In the records that follow, locate every line with "socket" and extract it.

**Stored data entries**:
┌──

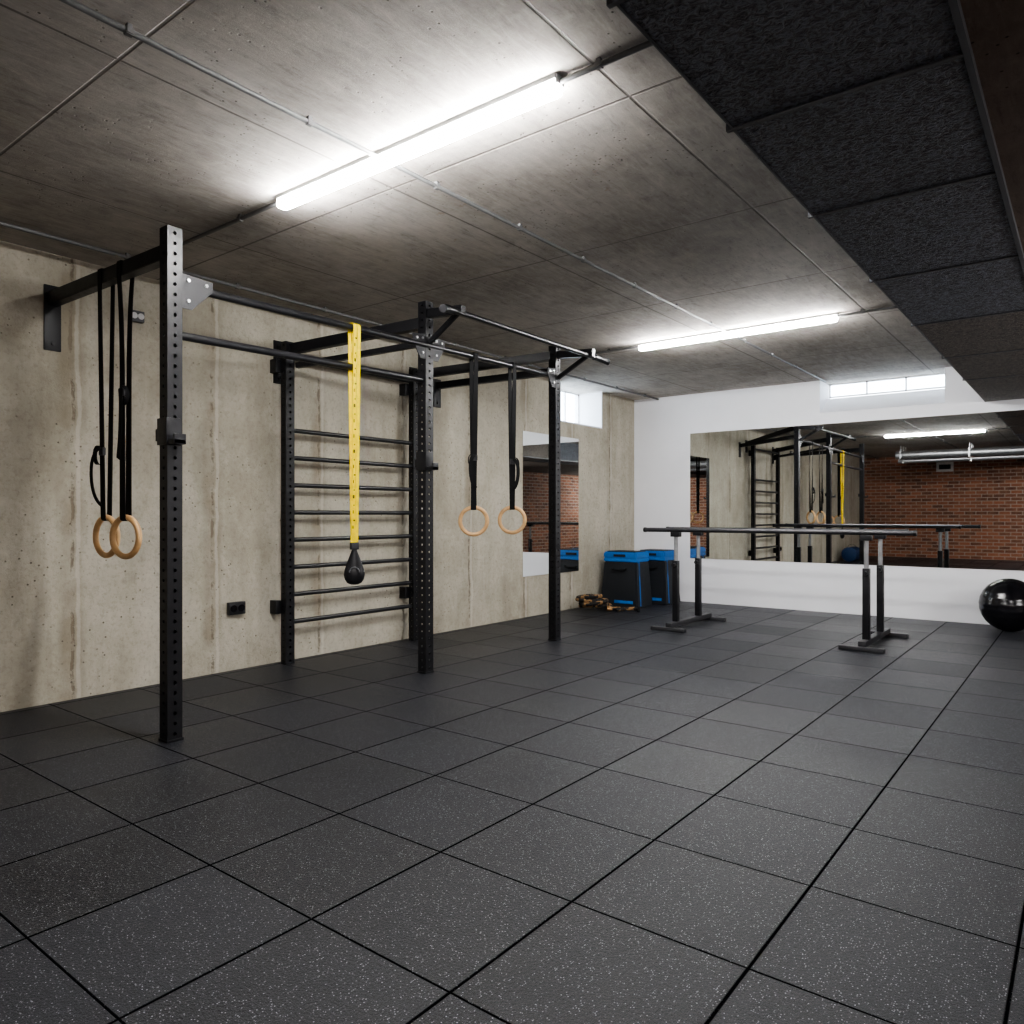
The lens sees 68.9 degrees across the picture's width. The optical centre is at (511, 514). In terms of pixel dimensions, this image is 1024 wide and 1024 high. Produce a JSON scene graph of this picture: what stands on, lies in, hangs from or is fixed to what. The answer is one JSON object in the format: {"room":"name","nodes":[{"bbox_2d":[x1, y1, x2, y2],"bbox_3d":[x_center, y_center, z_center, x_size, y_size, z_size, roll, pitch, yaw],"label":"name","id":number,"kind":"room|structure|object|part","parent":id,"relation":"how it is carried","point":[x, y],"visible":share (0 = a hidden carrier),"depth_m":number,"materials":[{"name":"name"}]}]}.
{"room":"gym","nodes":[
{"label":"gym","id":0,"kind":"room"},
{"bbox_2d":[0,240,633,711],"bbox_3d":[-2.390,-0.215,5.079,0.400,2.630,13.500,0,0,38],"label":"wall","id":1,"kind":"structure","parent":0,"point":[76,622],"depth_m":5.23,"materials":[{"name":"concrete"}]},
{"bbox_2d":[132,310,144,322],"bbox_3d":[-2.382,-1.260,4.731,0.039,0.070,0.090,0,0,38],"label":"junction box","id":2,"kind":"object","parent":1,"relation":"attached to","point":[138,316],"visible":0.66,"depth_m":4.72,"materials":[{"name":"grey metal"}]},
{"bbox_2d":[133,312,143,319],"bbox_3d":[-2.368,-1.260,4.720,0.004,0.039,0.081,0,0,38],"label":"socket","id":3,"kind":"object","parent":2,"relation":"attached to","point":[136,315],"depth_m":4.72,"materials":[{"name":"white plastic"}]},
{"bbox_2d":[227,601,245,615],"bbox_3d":[-1.953,0.660,5.284,0.039,0.090,0.130,0,0,38],"label":"wall socket","id":4,"kind":"object","parent":1,"relation":"attached to","point":[239,607],"visible":1,"depth_m":5.27,"materials":[{"name":"black plastic"}]},
{"bbox_2d":[270,341,417,664],"bbox_3d":[-1.303,-0.090,6.048,0.130,2.380,1.432,0,0,38],"label":"wall bars","id":5,"kind":"object","parent":1,"relation":"attached to","point":[285,606],"visible":0.91,"depth_m":5.70,"materials":[{"name":"black metal"}]},
{"bbox_2d":[522,431,578,576],"bbox_3d":[0.450,-0.120,8.407,0.010,1.560,1.100,0,0,38],"label":"wall mirror","id":6,"kind":"object","parent":1,"relation":"attached to","point":[535,446],"visible":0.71,"depth_m":8.29,"materials":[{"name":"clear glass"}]},
{"bbox_2d":[561,390,578,423],"bbox_3d":[0.562,-1.308,9.123,0.030,0.445,0.900,0,0,38],"label":"window","id":7,"kind":"structure","parent":1,"relation":"in","point":[563,392],"depth_m":9.30,"materials":[{"name":"white plastic"}]},
{"bbox_2d":[561,392,601,428],"bbox_3d":[0.678,-1.300,9.033,0.404,0.460,0.930,0,0,38],"label":"trim","id":8,"kind":"structure","parent":1,"relation":"attached to","point":[590,404],"depth_m":9.36,"materials":[{"name":"white paint"}]},
{"bbox_2d":[0,0,951,399],"bbox_3d":[0.535,-1.630,2.812,7.800,0.200,13.500,0,0,38],"label":"ceiling","id":9,"kind":"structure","parent":0,"point":[109,140],"depth_m":3.45,"materials":[{"name":"concrete"}]},
{"bbox_2d":[59,0,377,157],"bbox_3d":[-2.447,-1.513,0.712,0.024,0.034,6.128,0,0,38],"label":"conduit","id":10,"kind":"object","parent":9,"relation":"attached to","point":[128,30],"visible":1,"depth_m":2.52,"materials":[{"name":"grey metal"}]},
{"bbox_2d":[182,201,276,245],"bbox_3d":[-1.652,-1.513,4.007,1.354,0.034,0.024,0,0,38],"label":"conduit","id":11,"kind":"object","parent":9,"relation":"attached to","point":[240,218],"visible":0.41,"depth_m":3.83,"materials":[{"name":"grey metal"}]},
{"bbox_2d":[0,221,658,399],"bbox_3d":[-2.031,-1.512,4.643,0.029,0.036,12.850,0,0,38],"label":"conduit","id":12,"kind":"object","parent":9,"relation":"attached to","point":[125,256],"visible":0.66,"depth_m":5.00,"materials":[{"name":"grey metal"}]},
{"bbox_2d":[276,73,563,209],"bbox_3d":[-0.474,-1.499,3.094,1.630,0.062,0.058,0,0,38],"label":"ceiling light","id":13,"kind":"object","parent":9,"relation":"attached to","point":[546,89],"visible":0.92,"depth_m":2.95,"materials":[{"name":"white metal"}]},
{"bbox_2d":[392,164,727,332],"bbox_3d":[0.617,-1.513,4.665,0.024,0.034,3.766,0,0,38],"label":"conduit","id":14,"kind":"object","parent":9,"relation":"attached to","point":[436,185],"visible":0.97,"depth_m":4.04,"materials":[{"name":"grey metal"}]},
{"bbox_2d":[527,346,637,364],"bbox_3d":[0.646,-1.513,7.059,1.247,0.034,0.024,0,0,38],"label":"conduit","id":15,"kind":"object","parent":9,"relation":"attached to","point":[632,347],"visible":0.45,"depth_m":6.83,"materials":[{"name":"grey metal"}]},
{"bbox_2d":[559,40,652,84],"bbox_3d":[0.414,-1.513,2.405,0.620,0.034,0.024,0,0,38],"label":"conduit","id":16,"kind":"object","parent":9,"relation":"attached to","point":[599,64],"visible":0.56,"depth_m":2.48,"materials":[{"name":"grey metal"}]},
{"bbox_2d":[638,312,838,350],"bbox_3d":[1.804,-1.499,6.161,1.687,0.062,0.058,0,0,38],"label":"ceiling light","id":17,"kind":"object","parent":9,"relation":"attached to","point":[831,317],"visible":1,"depth_m":6.07,"materials":[{"name":"white plastic"}]},
{"bbox_2d":[734,337,825,382],"bbox_3d":[2.676,-1.513,7.321,0.024,0.034,2.848,0,0,38],"label":"conduit","id":18,"kind":"object","parent":9,"relation":"attached to","point":[738,338],"visible":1,"depth_m":7.08,"materials":[{"name":"grey metal"}]},
{"bbox_2d":[621,0,961,126],"bbox_3d":[0.674,-1.335,1.749,0.582,0.390,0.678,0,0,38],"label":"ceiling panel","id":19,"kind":"object","parent":9,"relation":"attached to","point":[752,60],"depth_m":1.80,"materials":[{"name":"fabric"}]},
{"bbox_2d":[737,57,994,214],"bbox_3d":[1.133,-1.335,2.342,0.582,0.390,0.798,0,0,38],"label":"ceiling panel","id":20,"kind":"object","parent":9,"relation":"attached to","point":[923,129],"depth_m":2.28,"materials":[{"name":"fabric"}]},
{"bbox_2d":[838,306,896,316],"bbox_3d":[2.735,-1.513,5.440,0.670,0.034,0.024,0,0,38],"label":"conduit","id":21,"kind":"object","parent":9,"relation":"attached to","point":[862,311],"visible":0.51,"depth_m":5.52,"materials":[{"name":"grey metal"}]},
{"bbox_2d":[817,175,1017,279],"bbox_3d":[1.688,-1.335,3.057,0.582,0.390,0.988,0,0,38],"label":"ceiling panel","id":22,"kind":"object","parent":9,"relation":"attached to","point":[966,222],"depth_m":2.98,"materials":[{"name":"fabric"}]},
{"bbox_2d":[876,257,1023,324],"bbox_3d":[2.322,-1.335,3.875,0.582,0.390,1.058,0,0,38],"label":"ceiling panel","id":23,"kind":"object","parent":9,"relation":"attached to","point":[993,287],"depth_m":3.80,"materials":[{"name":"black fabric"}]},
{"bbox_2d":[917,311,1023,356],"bbox_3d":[3.011,-1.335,4.764,0.582,0.390,1.168,0,0,38],"label":"ceiling panel","id":24,"kind":"object","parent":9,"relation":"attached to","point":[1001,332],"depth_m":4.71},
{"bbox_2d":[947,350,1023,379],"bbox_3d":[3.715,-1.335,5.673,0.582,0.390,1.108,0,0,38],"label":"ceiling panel","id":25,"kind":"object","parent":9,"relation":"attached to","point":[1009,363],"depth_m":5.65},
{"bbox_2d":[0,601,1023,1023],"bbox_3d":[0.535,1.150,2.812,7.800,0.100,13.500,0,0,38],"label":"floor","id":26,"kind":"structure","parent":0,"point":[749,817],"depth_m":2.59,"materials":[{"name":"rubber"}]},
{"bbox_2d":[44,225,609,743],"bbox_3d":[-0.914,-0.193,5.409,1.548,2.585,3.921,0,0,38],"label":"rig","id":27,"kind":"object","parent":26,"relation":"on","point":[179,290],"visible":0.98,"depth_m":4.38,"materials":[{"name":"black metal"}]},
{"bbox_2d":[89,268,119,557],"bbox_3d":[-2.182,-0.542,4.006,0.228,1.548,0.090,0,0,17],"label":"ring","id":28,"kind":"object","parent":27,"relation":"hanging from","point":[102,450],"visible":0.92,"depth_m":4.00,"materials":[{"name":"black fabric"}]},
{"bbox_2d":[109,260,141,558],"bbox_3d":[-2.023,-0.543,3.886,0.230,1.552,0.093,0,0,38],"label":"ring","id":29,"kind":"object","parent":27,"relation":"hanging from","point":[125,392],"visible":0.98,"depth_m":3.88,"materials":[{"name":"black fabric"}]},
{"bbox_3d":[-1.666,-0.153,3.645,0.075,2.482,0.075,0,0,38],"label":"post","id":30,"kind":"part","parent":27,"relation":"part of","materials":[{"name":"black metal"}]},
{"bbox_3d":[-1.666,1.094,3.645,0.084,0.012,0.084,0,0,38],"label":"foot plate","id":31,"kind":"part","parent":27,"relation":"part of","materials":[{"name":"black metal"}]},
{"bbox_3d":[-1.568,-1.100,3.718,0.006,0.170,0.160,0,0,38],"label":"gusset plate","id":32,"kind":"part","parent":27,"relation":"part of","materials":[{"name":"metal"}]},
{"bbox_2d":[344,323,364,584],"bbox_3d":[-0.980,-0.379,4.638,0.098,1.625,0.107,0,0,38],"label":"trainer","id":33,"kind":"object","parent":27,"relation":"hanging from","point":[354,573],"visible":0.98,"depth_m":4.63,"materials":[{"name":"yellow fabric"}]},
{"bbox_3d":[-0.637,-1.165,5.115,0.006,0.170,0.120,0,0,38],"label":"gusset plate","id":34,"kind":"part","parent":27,"relation":"part of","materials":[{"name":"metal"}]},
{"bbox_3d":[-0.603,-0.196,5.212,0.075,2.567,0.075,0,0,38],"label":"post","id":35,"kind":"part","parent":27,"relation":"part of","materials":[{"name":"black metal"}]},
{"bbox_3d":[-0.603,1.094,5.212,0.084,0.012,0.084,0,0,38],"label":"foot plate","id":36,"kind":"part","parent":27,"relation":"part of","materials":[{"name":"black metal"}]},
{"bbox_3d":[-0.517,-1.165,5.269,0.006,0.170,0.120,0,0,38],"label":"gusset plate","id":37,"kind":"part","parent":27,"relation":"part of","materials":[{"name":"metal"}]},
{"bbox_3d":[-0.453,-1.308,5.095,0.323,0.243,0.050,0,0,38],"label":"bar arm","id":38,"kind":"part","parent":27,"relation":"part of"},
{"bbox_2d":[458,352,488,536],"bbox_3d":[-0.286,-0.528,5.602,0.231,1.381,0.092,0,0,-9],"label":"ring","id":39,"kind":"object","parent":27,"relation":"hanging from","point":[473,372],"visible":0.99,"depth_m":5.60,"materials":[{"name":"black fabric"}]},
{"bbox_2d":[498,362,526,533],"bbox_3d":[0.001,-0.537,6.016,0.232,1.388,0.075,0,0,9],"label":"ring","id":40,"kind":"object","parent":27,"relation":"hanging from","point":[513,460],"visible":0.98,"depth_m":6.01,"materials":[{"name":"black fabric"}]},
{"bbox_3d":[0.340,-1.195,6.457,0.006,0.170,0.120,0,0,38],"label":"gusset plate","id":41,"kind":"part","parent":27,"relation":"part of","materials":[{"name":"metal"}]},
{"bbox_3d":[0.374,-0.196,6.555,0.075,2.567,0.075,0,0,38],"label":"post","id":42,"kind":"part","parent":27,"relation":"part of","materials":[{"name":"black metal"}]},
{"bbox_3d":[0.545,-1.308,6.423,0.372,0.244,0.050,0,0,38],"label":"bar arm","id":43,"kind":"part","parent":27,"relation":"part of"},
{"bbox_2d":[575,594,639,611],"bbox_3d":[1.076,0.996,8.492,0.684,0.200,0.498,0,0,38],"label":"rope","id":44,"kind":"object","parent":26,"relation":"on","point":[585,600],"visible":1,"depth_m":8.43,"materials":[{"name":"black fabric"}]},
{"bbox_2d":[601,550,652,607],"bbox_3d":[1.383,0.767,9.039,0.510,0.666,0.416,0,0,38],"label":"box","id":45,"kind":"object","parent":26,"relation":"on","point":[626,574],"visible":0.98,"depth_m":8.90,"materials":[{"name":"black plastic"}]},
{"bbox_3d":[1.274,0.650,8.899,0.203,0.043,0.061,0,0,38],"label":"carry handle","id":46,"kind":"part","parent":45,"relation":"part of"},
{"bbox_3d":[1.388,0.502,9.046,0.449,0.116,0.339,0,0,38],"label":"box lid","id":47,"kind":"part","parent":45,"relation":"part of","materials":[{"name":"blue plastic"}]},
{"bbox_2d":[638,549,673,604],"bbox_3d":[1.814,0.767,9.350,0.450,0.666,0.436,0,0,38],"label":"box","id":48,"kind":"object","parent":26,"relation":"on","point":[660,560],"visible":0.65,"depth_m":9.15,"materials":[{"name":"black plastic"}]},
{"bbox_3d":[1.819,0.502,9.357,0.389,0.116,0.359,0,0,38],"label":"box lid","id":49,"kind":"part","parent":48,"relation":"part of","materials":[{"name":"blue plastic"}]},
{"bbox_2d":[643,527,917,653],"bbox_3d":[2.455,0.611,6.922,2.424,0.979,1.030,0,0,38],"label":"bars","id":50,"kind":"object","parent":26,"relation":"on","point":[869,636],"visible":1,"depth_m":6.60,"materials":[{"name":"metal"}]},
{"bbox_3d":[2.266,0.145,6.670,2.390,0.041,0.042,0,0,38],"label":"rail","id":51,"kind":"part","parent":50,"relation":"part of","materials":[{"name":"metal"}]},
{"bbox_3d":[2.522,0.145,7.130,2.250,0.041,0.042,0,0,38],"label":"rail","id":52,"kind":"part","parent":50,"relation":"part of","materials":[{"name":"metal"}]},
{"bbox_2d":[978,578,1023,631],"bbox_3d":[4.702,0.850,7.046,0.502,0.500,0.502,0,0,38],"label":"exercise ball","id":53,"kind":"object","parent":26,"relation":"on","point":[1001,602],"visible":1,"depth_m":6.91,"materials":[{"name":"rubber"}]},
{"bbox_2d":[634,367,1023,624],"bbox_3d":[4.690,-0.215,7.846,7.400,2.630,0.450,0,0,38],"label":"wall","id":54,"kind":"structure","parent":0,"point":[663,427],"depth_m":8.75,"materials":[{"name":"white paint"}]},
{"bbox_2d":[606,0,1023,401],"bbox_3d":[1.057,-1.153,2.249,0.620,0.035,12.850,0,0,38],"label":"trim","id":55,"kind":"structure","parent":54,"relation":"attached to","point":[610,4],"depth_m":2.28,"materials":[{"name":"metal"}]},
{"bbox_2d":[690,410,1023,570],"bbox_3d":[4.312,-0.242,7.848,5.200,1.575,0.010,0,0,38],"label":"wall mirror","id":56,"kind":"object","parent":54,"relation":"attached to","point":[957,481],"visible":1,"depth_m":8.15,"materials":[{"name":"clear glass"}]},
{"bbox_2d":[829,373,944,397],"bbox_3d":[4.209,-1.450,8.384,1.220,0.160,0.030,0,0,38],"label":"window","id":57,"kind":"structure","parent":54,"relation":"in","point":[905,378],"depth_m":8.38,"materials":[{"name":"white plastic"}]},
{"bbox_2d":[948,0,1023,273],"bbox_3d":[1.296,-1.332,2.064,0.016,0.396,12.850,0,0,38],"label":"trim","id":58,"kind":"structure","parent":54,"relation":"attached to","point":[955,5],"depth_m":2.10,"materials":[{"name":"metal"}]},
{"bbox_2d":[960,0,1023,251],"bbox_3d":[2.342,-1.345,1.253,2.632,0.370,12.850,0,0,38],"label":"beam","id":59,"kind":"structure","parent":54,"relation":"attached to","point":[995,28],"depth_m":1.96,"materials":[{"name":"brown concrete"}]},
{"bbox_2d":[967,375,1023,400],"bbox_3d":[4.527,-1.335,6.720,0.582,0.390,1.518,0,0,38],"label":"ceiling panel","id":60,"kind":"object","parent":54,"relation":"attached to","point":[1011,387],"depth_m":6.67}
]}

└──

**Answer to this exercise**:
{"bbox_2d":[133,312,143,319],"bbox_3d":[-2.368,-1.260,4.720,0.004,0.039,0.081,0,0,38],"label":"socket","id":3,"kind":"object","parent":2,"relation":"attached to","point":[136,315],"depth_m":4.72,"materials":[{"name":"white plastic"}]},
{"bbox_2d":[227,601,245,615],"bbox_3d":[-1.953,0.660,5.284,0.039,0.090,0.130,0,0,38],"label":"wall socket","id":4,"kind":"object","parent":1,"relation":"attached to","point":[239,607],"visible":1,"depth_m":5.27,"materials":[{"name":"black plastic"}]},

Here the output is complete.